Article 75, sections 30(f)(1) and (2), also broadly prohibit broadcasting any information likely to undermine investigations or security operations without police authorization and prohibits publishing or broadcasting photographs of victims of a terrorist attack without police consent. Investigative journalists have their hands tied with this article due to generalities. Kenyans will  have to rely on the police to detect, deter, unravel and do thorough investigations, which has been a tall order for them in the past. Investigative pieces and expose will be slowly chocked to extinction.

The security bill would limit basic rights to freedom of assembly and association with vague provisions subject to abuse, the groups said. Article 4 would authorize the cabinet secretary for interior, a presidential appointee, to decide when and where public meetings can be held. This section has since been deleted.
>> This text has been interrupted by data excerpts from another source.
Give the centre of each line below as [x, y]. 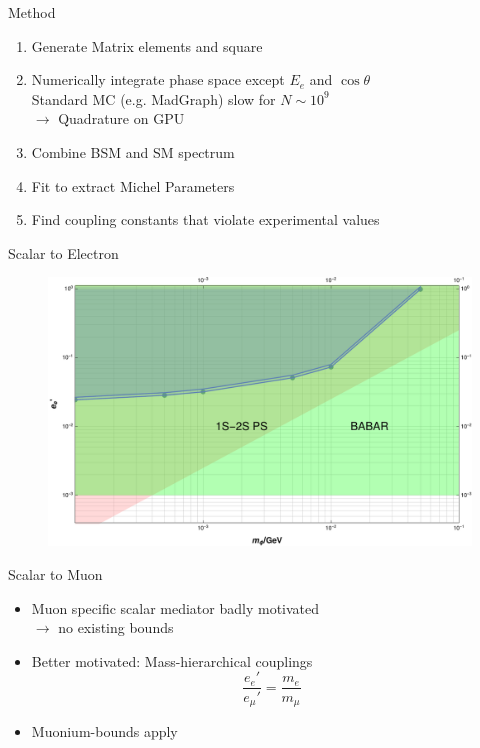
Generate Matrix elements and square [147, 45]
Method [32, 12]
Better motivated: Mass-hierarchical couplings [172, 660]
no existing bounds [116, 627]
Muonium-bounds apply [104, 730]
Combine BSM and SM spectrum [133, 151]
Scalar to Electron [63, 252]
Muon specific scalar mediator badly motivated [175, 607]
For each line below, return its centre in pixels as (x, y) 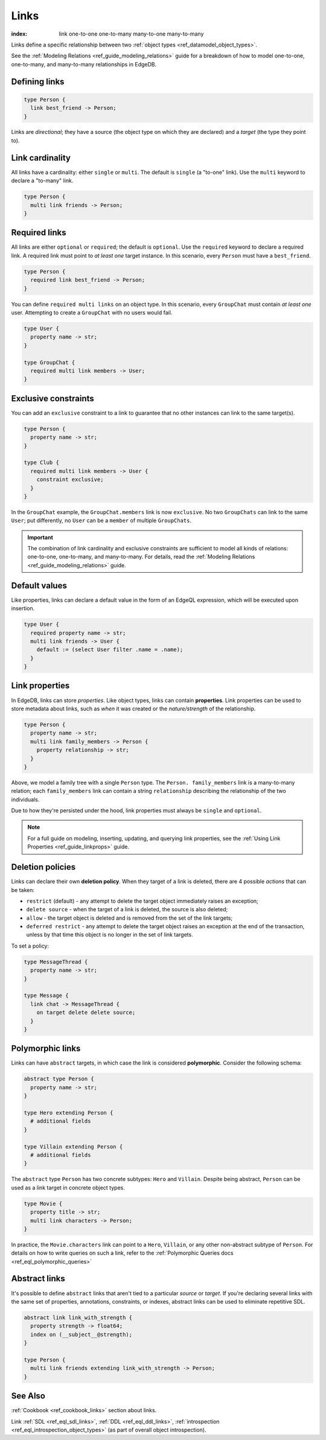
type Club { (42, 463)
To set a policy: (30, 946)
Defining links (38, 81)
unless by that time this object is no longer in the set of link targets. (110, 935)
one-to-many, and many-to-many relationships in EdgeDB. (84, 64)
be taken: (23, 890)
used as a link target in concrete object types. (68, 1187)
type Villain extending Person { (73, 1146)
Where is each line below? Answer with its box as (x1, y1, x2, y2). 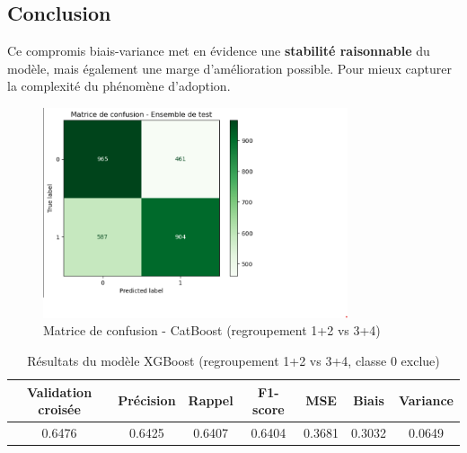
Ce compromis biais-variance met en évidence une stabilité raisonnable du (7, 41, 430, 60)
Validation (27, 382, 93, 401)
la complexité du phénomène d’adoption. (7, 76, 231, 95)
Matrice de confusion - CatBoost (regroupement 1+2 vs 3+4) (43, 321, 381, 340)
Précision (118, 391, 176, 410)
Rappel (188, 391, 233, 410)
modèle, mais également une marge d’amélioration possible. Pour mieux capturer (7, 58, 452, 77)
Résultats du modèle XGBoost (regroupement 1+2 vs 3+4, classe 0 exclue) (27, 351, 440, 370)
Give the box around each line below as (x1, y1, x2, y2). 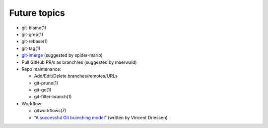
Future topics (9, 7, 66, 18)
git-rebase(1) (21, 39, 48, 44)
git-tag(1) (21, 45, 41, 51)
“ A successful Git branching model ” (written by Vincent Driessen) (34, 114, 168, 121)
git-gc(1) (34, 87, 52, 93)
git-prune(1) (34, 80, 59, 86)
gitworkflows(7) (34, 108, 67, 114)
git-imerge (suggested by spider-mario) (21, 52, 103, 58)
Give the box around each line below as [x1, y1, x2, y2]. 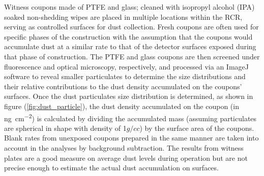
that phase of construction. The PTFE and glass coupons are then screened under [4, 51, 260, 61]
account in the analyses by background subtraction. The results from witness [4, 142, 244, 153]
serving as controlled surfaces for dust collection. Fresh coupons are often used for [4, 21, 259, 32]
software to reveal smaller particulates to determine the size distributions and [4, 71, 246, 82]
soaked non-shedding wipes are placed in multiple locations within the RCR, [4, 11, 243, 22]
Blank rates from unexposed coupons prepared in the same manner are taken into [4, 132, 259, 143]
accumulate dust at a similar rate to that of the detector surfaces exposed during [4, 41, 256, 52]
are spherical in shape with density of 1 [4, 122, 127, 133]
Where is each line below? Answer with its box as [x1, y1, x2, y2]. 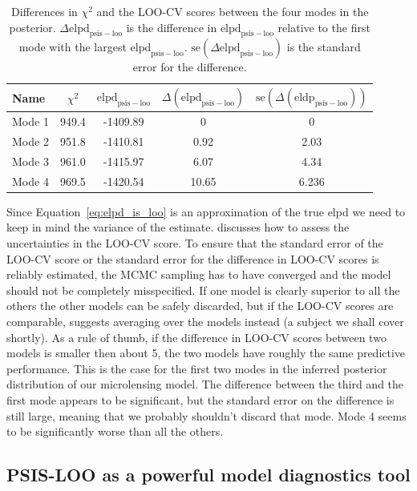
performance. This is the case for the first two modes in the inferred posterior [6, 360, 387, 376]
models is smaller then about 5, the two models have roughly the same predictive [6, 344, 406, 361]
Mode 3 [12, 152, 49, 169]
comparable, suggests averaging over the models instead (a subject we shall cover [6, 313, 404, 330]
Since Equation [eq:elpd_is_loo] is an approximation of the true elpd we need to [6, 203, 406, 219]
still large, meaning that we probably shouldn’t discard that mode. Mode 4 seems [6, 407, 407, 424]
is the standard [286, 38, 361, 55]
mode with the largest [18, 38, 127, 55]
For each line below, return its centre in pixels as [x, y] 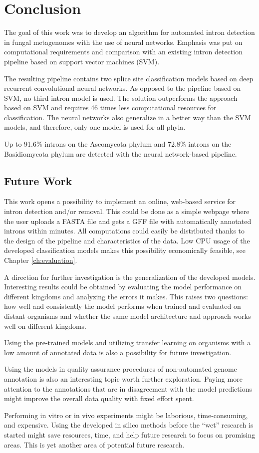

Funny enough, social media has been divided right in the middle, taking sides and remaining ‘loyal’ to their tribal and regional lords. Even the educated have not been spared, in fact they are the most tribal. I have chosen the rare trajectory, of objective criticism and not necessarily rubber stamping every opinion our politicians make, regardless of whether I voted for them. When we owe our allegiance to nobody, we shall have begun the grueling task of saving this country from ourselves.